[Dataset entries]

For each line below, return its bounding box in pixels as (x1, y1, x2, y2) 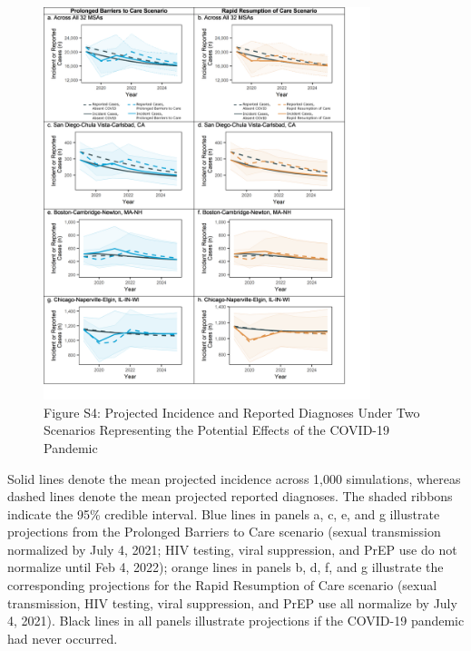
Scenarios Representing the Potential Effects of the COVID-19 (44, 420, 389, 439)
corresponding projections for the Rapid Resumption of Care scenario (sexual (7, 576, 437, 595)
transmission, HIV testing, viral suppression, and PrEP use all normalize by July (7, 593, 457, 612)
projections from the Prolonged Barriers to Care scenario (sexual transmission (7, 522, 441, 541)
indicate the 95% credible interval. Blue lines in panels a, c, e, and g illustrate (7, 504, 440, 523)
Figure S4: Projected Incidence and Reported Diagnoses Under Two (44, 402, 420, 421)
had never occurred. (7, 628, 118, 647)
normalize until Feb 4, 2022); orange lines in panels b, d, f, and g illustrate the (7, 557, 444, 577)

[/Dataset entries]
[Dataset entries]

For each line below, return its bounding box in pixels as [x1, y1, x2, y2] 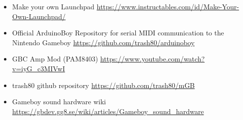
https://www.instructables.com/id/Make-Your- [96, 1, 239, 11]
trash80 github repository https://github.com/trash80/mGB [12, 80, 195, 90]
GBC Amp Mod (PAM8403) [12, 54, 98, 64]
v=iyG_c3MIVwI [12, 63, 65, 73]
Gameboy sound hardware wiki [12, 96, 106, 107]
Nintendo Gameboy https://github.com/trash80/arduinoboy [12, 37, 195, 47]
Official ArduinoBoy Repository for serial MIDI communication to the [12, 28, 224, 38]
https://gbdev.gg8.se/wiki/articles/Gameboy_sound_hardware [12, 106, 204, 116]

[/Dataset entries]
[Dataset entries]

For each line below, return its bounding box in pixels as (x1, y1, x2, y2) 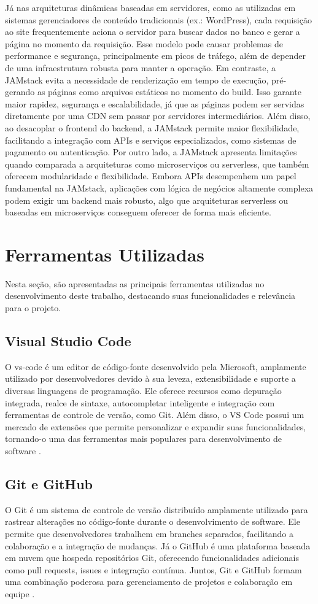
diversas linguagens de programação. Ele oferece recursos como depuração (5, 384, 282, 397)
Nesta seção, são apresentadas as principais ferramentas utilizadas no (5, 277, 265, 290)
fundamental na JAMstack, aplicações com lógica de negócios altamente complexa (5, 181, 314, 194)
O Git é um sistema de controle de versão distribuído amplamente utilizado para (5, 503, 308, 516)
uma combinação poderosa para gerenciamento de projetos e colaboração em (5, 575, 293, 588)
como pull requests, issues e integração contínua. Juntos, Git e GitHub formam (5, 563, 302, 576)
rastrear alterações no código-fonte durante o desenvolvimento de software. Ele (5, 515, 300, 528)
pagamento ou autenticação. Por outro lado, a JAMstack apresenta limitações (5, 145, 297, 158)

[/Dataset entries]

◆ Brief
Return each line from the material that includes the string "projections".

◆ Task result
corresponding projections for the Rapid Resumption of Care scenario (sexual (7, 576, 437, 595)
projections from the Prolonged Barriers to Care scenario (sexual transmission (7, 522, 441, 541)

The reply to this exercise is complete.